There’s also a lot of keys that are stored in the cloud. And that’s a big trend within the interim report is targeting the cloud, it’s not just for like, stealing data from publicly-exposed S3 buckets. We’re seeing a lot of supply chain attacks where it’s like, let’s see how many AWS IAM keys I can steal and then pivot into all those customers’ environments. And you just see just hopping in and out of everyone’s clouds.

And that type of activity, it’s been around, right? We saw it in data centers back in the day, right? Now we just see it in a new form and we still see the data centers and on prem and all those other sort of components of an investigation playing a part in it, right? The cloud’s just one other source of evidence. It’s not to say that all the threats are just in the cloud, right? We see a lot of what we call ‘vertical movement’, right? You may be familiar with the traditional lateral movement of attackers moving in and around the data center internal reconnaissance. Now we’ll see them socially engineer a user, get onto an endpoint, typically developer and then move vertically into the cloud once they’ve stolen the data.

James: Do you find, say, this is exactly why we have you on here, Robert and, getting it from the horse’s mouth, so to say, I think there’s no better place than Mandiant to talk about the experience of what’s genuinely happening every day across multiple enterprises.

And I guess, when you come across these kinds of incidents that are involving some element of cloud, and no doubt involves on prem a bit of SAS platforms like Office365 or whatever it might be and also potentially cloud environments who’ve got multi-premise-style situations that you have to investigate as part of one thing. But do you find most customers prepare, particularly when it involves cloud, or are they even aware around what the threats are and how it’s different to how they deal with the on-premise side of things? Or do you think there’s a lot more education to be had in there?

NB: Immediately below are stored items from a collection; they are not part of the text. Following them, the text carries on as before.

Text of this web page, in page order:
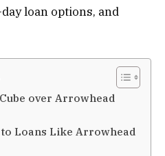
loan options, and
over Arrowhead
Loans Like Arrowhead
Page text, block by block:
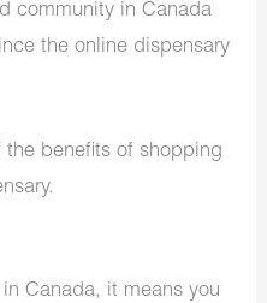
community in Canada
the online dispensary
the benefits of shopping
Canada, it means you
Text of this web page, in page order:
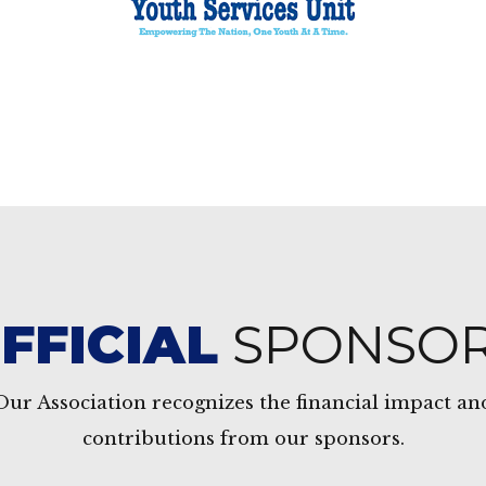
Association recognizes the financial impact
contributions from our sponsors.
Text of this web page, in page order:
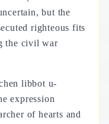
but the
righteous fits
the civil war
libbot u-
expression
of hearts and
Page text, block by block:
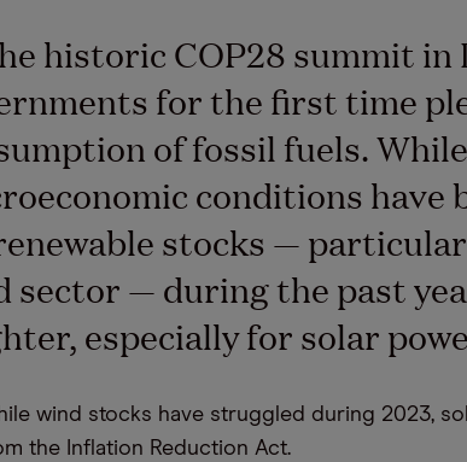
historic COP28 summit in
for the first time
of fossil fuels.
conditions have
stocks —
sector — during the past
especially for solar
wind stocks have struggled during 2023,
the Inflation Reduction Act.
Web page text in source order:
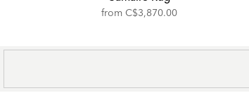
from C$3,870.00
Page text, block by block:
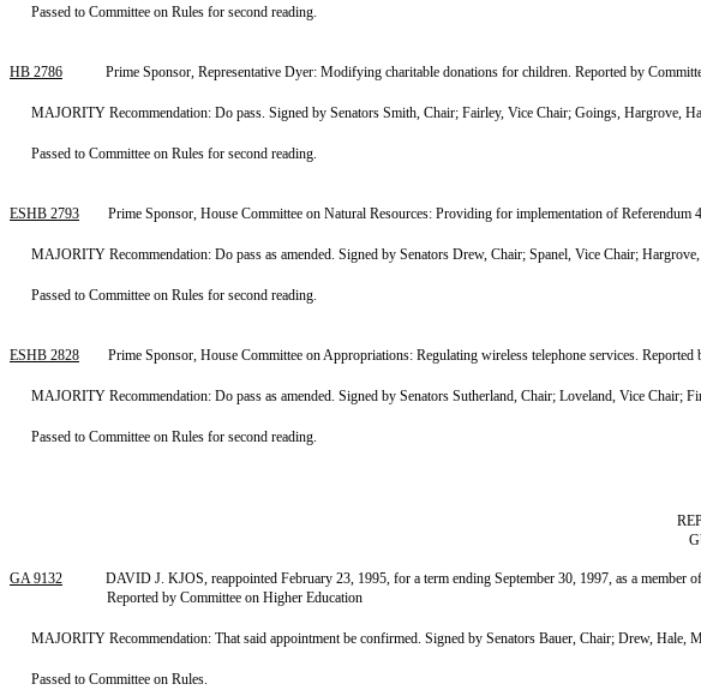
Passed to Committee on Rules for second reading.
HB 2786
Prime Sponsor, Representative Dyer: Modifying charitable donations for children. Reported by
MAJORITY Recommendation: Do pass. Signed by Senators Smith, Chair; Fairley, Vice Chair; Goings, Hargrove,
Passed to Committee on Rules for second reading.
ESHB 2793
Prime Sponsor, House Committee on Natural Resources: Providing for implementation of Referendum
MAJORITY Recommendation: Do pass as amended. Signed by Senators Drew, Chair; Spanel, Vice Chair;
Passed to Committee on Rules for second reading.
ESHB 2828
Prime Sponsor, House Committee on Appropriations: Regulating wireless telephone services.
MAJORITY Recommendation: Do pass as amended. Signed by Senators Sutherland, Chair; Loveland, Vice Chair;
Passed to Committee on Rules for second reading.
GA 9132
DAVID J. KJOS, reappointed February 23, 1995, for a term ending September 30, 1997, as a member
Reported by Committee on Higher Education
MAJORITY Recommendation: That said appointment be confirmed. Signed by Senators Bauer, Chair; Drew, Hale,
Passed to Committee on Rules.
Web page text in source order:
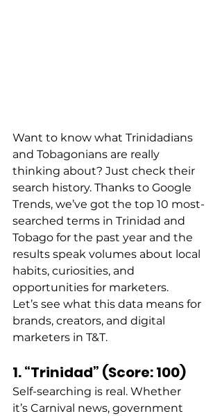
Want to know what Trinidadians
and Tobagonians are really
thinking about? Just check their
search history. Thanks to Google
Trends, we’ve got the top 10 most-
searched terms in Trinidad and
Tobago for the past year and the
results speak volumes about local
habits, curiosities, and
opportunities for marketers.
Let’s see what this data means for
brands, creators, and digital
marketers in T&T.
1. “Trinidad” (Score: 100)
Self-searching is real. Whether
it’s Carnival news, government
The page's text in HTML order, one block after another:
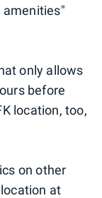
amenities"
only allows
before
location, too,
on other
at

Robert: There’s a lot more education to be had, but also a biased point of view, right? A lot of organizations we’re working with, they weren’t previously thinking about all this, which is largely why they’ve engaged reactive consulting services to help them respond.

So, yeah, definitely seeing like, folks just being unaware of like, oh, here’s how attackers are bypassing multifactor authentication to take your keys. And then pivot into the cloud environment, for a lot of people, it’s it once they look at it, they’re like, ‘oh, that was relatively trivial to pull off. How do we secure that going forward?’ It’s a different part of the equation, beyond the investing piece of it, but it also is an opportunity to help folks harden their environments and just also, make sure you get the logs, right? I mean, how many times are you going to just, oh man, there’s no evidence, right?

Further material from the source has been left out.